FiresideSubtitles

A simple Python project that provides transcription, speaker diarization, and face detection in a simple package.

More to come!

Preparing Environment

Prepare the .env file in the root of the cloned project with the following keys:
- HUGGING_FACE_TOKEN: Specifies the Hugging Face token to use
- SHOULD_TRAIN_FACES_BEFORE_EXECUTION: Specifies whether face recognition data should be retrained before execution
- SHOULD_SHOW_PREVIEWS: Specifies whether a preview of the current frame will be displayed during processing
- FILENAME_TO_PROCESS: Specifies the filename to process, without its extension
```
HUGGING_FACE_TOKEN=xxxxx

SHOULD_TRAIN_FACES_BEFORE_EXECUTION=1
SHOULD_SHOW_PREVIEWS=1

FILENAME_TO_PROCESS="Rick Astley - Never Gonna Give You Up"
```
Accept the conditions of use for the pyannote/speaker-diarization-3.1 pipeline on Hugging Face.
Install Homebrew, and run brew install ffmpeg cmake in your Terminal.
Run pip install -r requirements.txt in your Terminal, from the project root.

Create a media folder in the project root.
In the media folder, create an input folder, and put your video files in that folder.

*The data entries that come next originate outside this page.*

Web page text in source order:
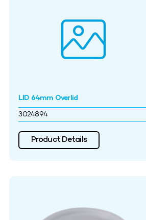
LID 64mm Overlid
3024894
Product Details
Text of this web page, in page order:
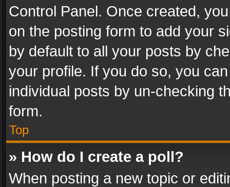
Control Panel. Once created,
on the posting form to add your
by default to all your posts by
your profile. If you do so, you
individual posts by un-checking
form.
Top
» How do I create a poll?
When posting a new topic or
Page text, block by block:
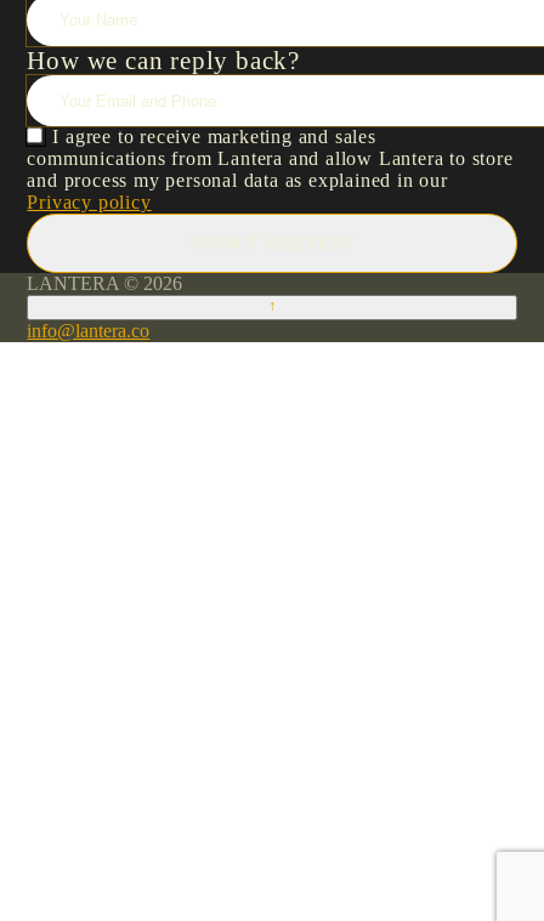
How we can reply back?
I agree to receive marketing and sales
communications from Lantera and allow Lantera to store
and process my personal data as explained in our
Privacy policy
SUBMIT REQUEST
LANTERA © 2026
↑
info@lantera.co
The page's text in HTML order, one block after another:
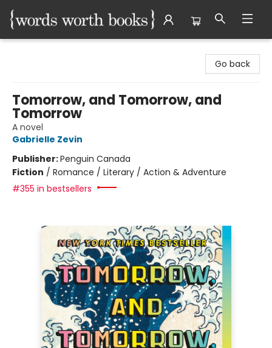
Go back
Tomorrow, and Tomorrow, and
Tomorrow
A novel
Gabrielle Zevin
Publisher:Penguin Canada
Fiction / Romance / Literary / Action & Adventure
#355 in bestsellers
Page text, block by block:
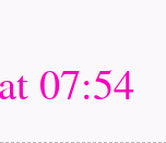
07:54
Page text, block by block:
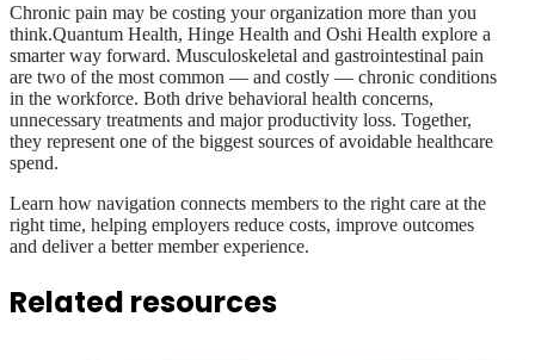
Chronic pain may be costing your organization more than you
think.Quantum Health, Hinge Health and Oshi Health explore a
smarter way forward. Musculoskeletal and gastrointestinal pain
are two of the most common — and costly — chronic conditions
in the workforce. Both drive behavioral health concerns,
unnecessary treatments and major productivity loss. Together,
they represent one of the biggest sources of avoidable healthcare
spend.
Learn how navigation connects members to the right care at the
right time, helping employers reduce costs, improve outcomes
and deliver a better member experience.
Related resources
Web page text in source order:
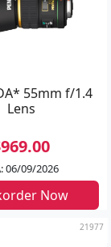
55mm f/1.4
Lens
06/09/2026
Now
21977
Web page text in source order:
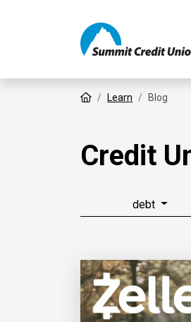
Home Learn Blog
Credit
debt
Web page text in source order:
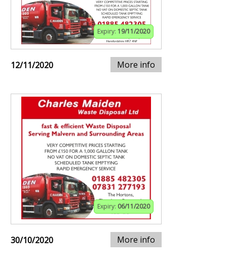
Expiry: 19/11/2020
12/11/2020 More info
Expiry: 06/11/2020
30/10/2020 More info
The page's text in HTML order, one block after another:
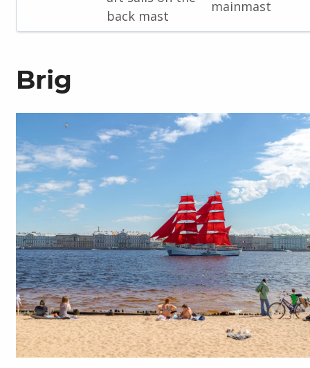
back mast
mainmast
Brig
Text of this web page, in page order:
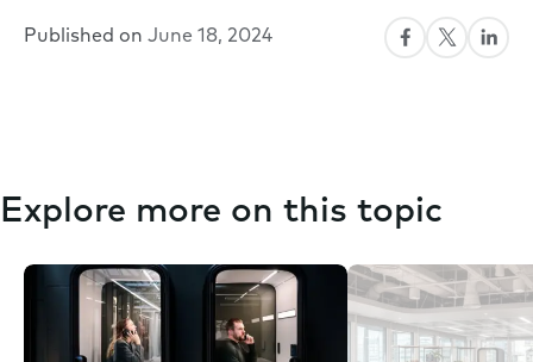
Published on June 18, 2024
Explore more on this topic
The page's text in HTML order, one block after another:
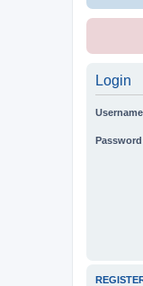
Login
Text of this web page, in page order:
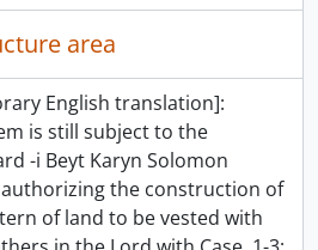
area
English translation]:
is still subject to the
-i Beyt Karyn Solomon
the construction of
of land to be vested with
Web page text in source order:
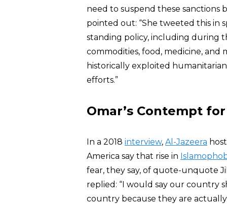
need to suspend these sanctions
pointed out: “She tweeted this in
standing policy, including during
commodities, food, medicine, and
historically exploited
efforts.”
Omar’s Contempt
In a 2018 interview, Al-Jazeera
America say that rise in
fear, they say, of quote-unquote
replied: “I would say our country
country because they are
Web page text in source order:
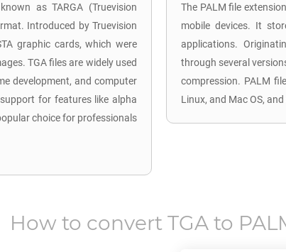
as TARGA (Truevision
Introduced by Truevision
graphic cards, which were
TGA files are widely used
development, and computer
for features like alpha
choice for professionals
The PALM file
mobile devices. It
applications.
through several
compression. PALM
Linux, and Mac OS,
How to convert TGA to
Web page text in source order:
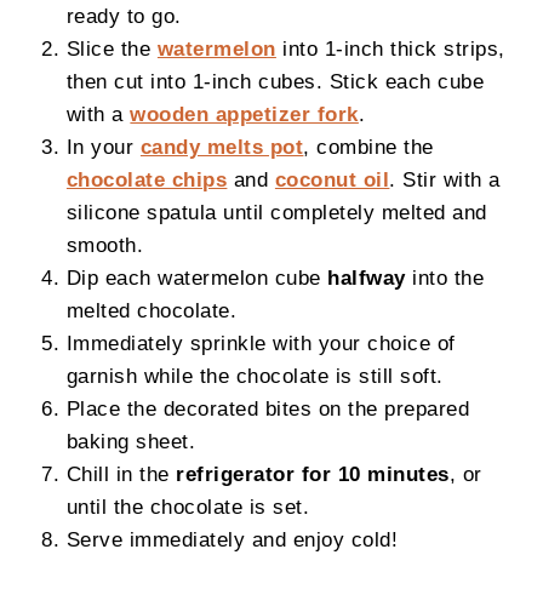
ready to go.
Slice the watermelon into 1-inch thick strips,
then cut into 1-inch cubes. Stick each cube
with awooden appetizer fork.
In your candy melts pot, combine the
chocolate chips and coconut oil. Stir with a
silicone spatula until completely melted and
smooth.
Dip each watermelon cube halfwayinto the
melted chocolate.
Immediately sprinkle with your choice of
garnish while the chocolate is still soft.
Place the decorated bites on the prepared
baking sheet.
Chill in the refrigerator for 10 minutes, or
until the chocolate is set.
Serve immediately and enjoy cold!
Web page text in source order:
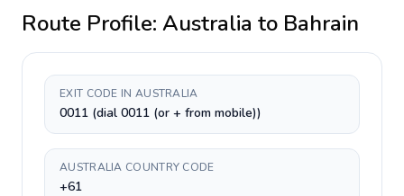
Route Profile: Australia to Bahrain
EXIT CODE IN AUSTRALIA
0011 (dial 0011 (or + from mobile))
AUSTRALIA COUNTRY CODE
+61
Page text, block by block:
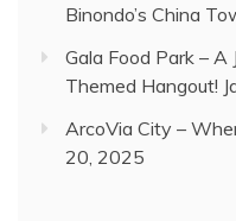
Binondo’s China
Gala Food Park – A
Themed Hangout!
ArcoVia City –
20, 2025
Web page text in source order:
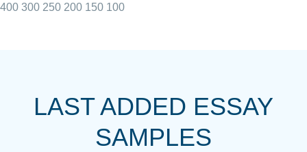
always resolved them in a professional
with 4 kids and 2 full-time jobs I could not
400 300 250 200 150 100
LAST ADDED ESSAY
SAMPLES
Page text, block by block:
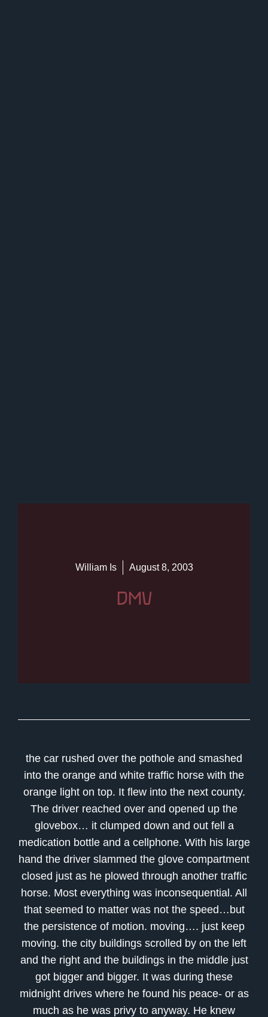
William Is August 8, 2003
DMV
the car rushed over the pothole and smashed
into the orange and white traffic horse with the
orange light on top. It flew into the next county.
The driver reached over and opened up the
glovebox… it clumped down and out fell a
medication bottle and a cellphone. With his large
hand the driver slammed the glove compartment
closed just as he plowed through another traffic
horse. Most everything was inconsequential. All
that seemed to matter was not the speed…but
the persistence of motion. moving…. just keep
moving. the city buildings scrolled by on the left
and the right and the buildings in the middle just
got bigger and bigger. It was during these
midnight drives where he found his peace- or as
much as he was privy to anyway. He knew
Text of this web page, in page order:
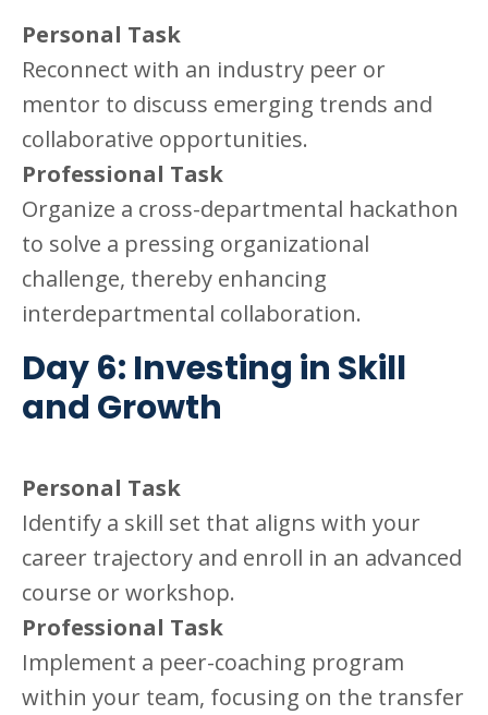
Personal Task
Reconnect with an industry peer or
mentor to discuss emerging trends and
collaborative opportunities.
Professional Task
Organize a cross-departmental hackathon
to solve a pressing organizational
challenge, thereby enhancing
interdepartmental collaboration.
Day 6: Investing in Skill
and Growth
Personal Task
Identify a skill set that aligns with your
career trajectory and enroll in an advanced
course or workshop.
Professional Task
Implement a peer-coaching program
within your team, focusing on the transfer
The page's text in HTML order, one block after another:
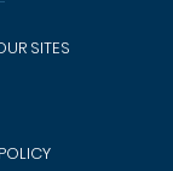
SITES
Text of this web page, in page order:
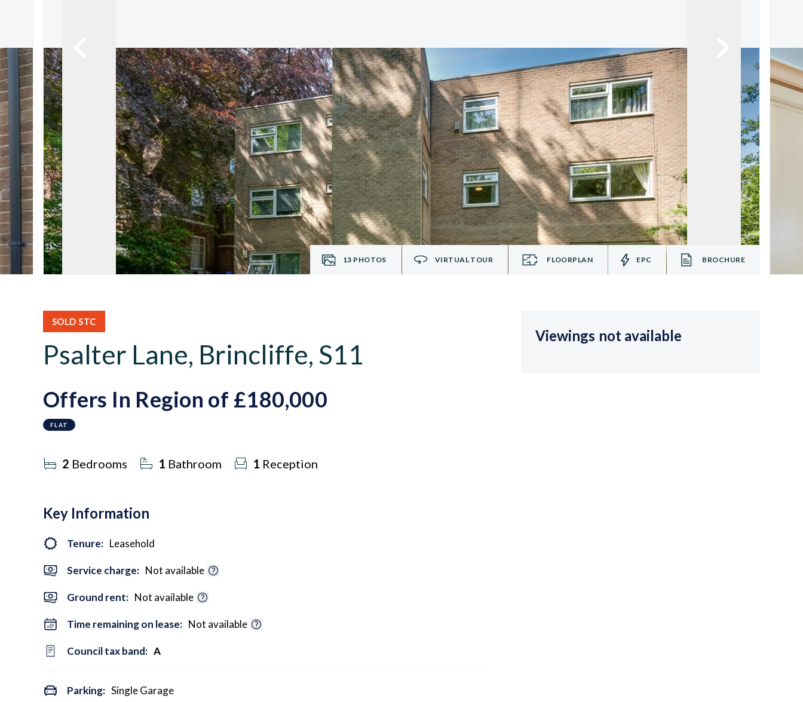
News
Whitehornes Sales
Whitehornes Lettings
13 PHOTOS VIRTUAL TOUR FLOORPLAN EPC BROCHURE
SOLD STC
Psalter Lane, Brincliffe, S11
Offers In Region of £180,000
FLAT
2 Bedrooms 1 Bathroom 1 Reception
Key Information
Tenure: Leasehold
Service charge: Not available
Ground rent: Not available
Time remaining on lease: Not available
Council tax band: A
Parking: Single Garage
Viewings not available
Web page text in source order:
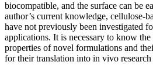
biocompatible, and the surface can be
author’s current knowledge, cellulose-
have not previously been investigated
applications. It is necessary to know
properties of novel formulations and
for their translation into in vivo
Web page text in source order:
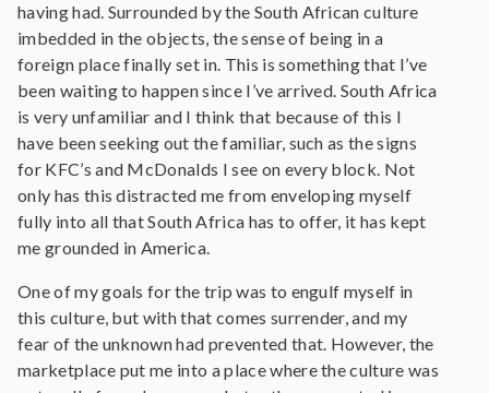
having had. Surrounded by the South African culture
imbedded in the objects, the sense of being in a
foreign place finally set in. This is something that I’ve
been waiting to happen since I’ve arrived. South Africa
is very unfamiliar and I think that because of this I
have been seeking out the familiar, such as the signs
for KFC’s and McDonalds I see on every block. Not
only has this distracted me from enveloping myself
fully into all that South Africa has to offer, it has kept
me grounded in America.
One of my goals for the trip was to engulf myself in
this culture, but with that comes surrender, and my
fear of the unknown had prevented that. However, the
marketplace put me into a place where the culture was
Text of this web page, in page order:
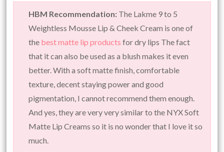
HBM Recommendation: The Lakme 9 to 5
Weightless Mousse Lip & Cheek Cream is one of
the best matte lip products for dry lips The fact
that it can also be used as a blush makes it even
better. With a soft matte finish, comfortable
texture, decent staying power and good
pigmentation, I cannot recommend them enough.
And yes, they are very very similar to the NYX Soft
Matte Lip Creams so it is no wonder that I love it so
much.
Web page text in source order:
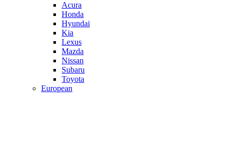
Acura
Honda
Hyundai
Kia
Lexus
Mazda
Nissan
Subaru
Toyota
European
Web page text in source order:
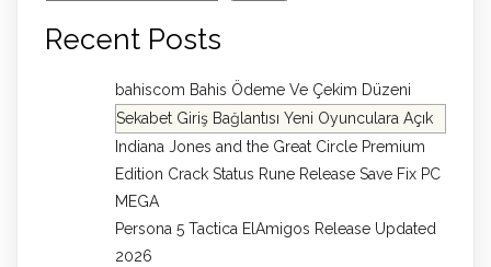
Recent Posts
bahiscom Bahis Ödeme Ve Çekim Düzeni
Sekabet Giriş Bağlantısı Yeni Oyunculara Açık
Indiana Jones and the Great Circle Premium
Edition Crack Status Rune Release Save Fix PC
MEGA
Persona 5 Tactica ElAmigos Release Updated
2026

If you are using face recognition (label_faces), you will need to prepare a set of embeddings to use.

Create a models folder in the project root.
In the models folder, create a faces folder.
In the faces folder, insert photos of people you want to identify, separated by folders based on the person.
Run training.py to generate the embeddings required for face recognition.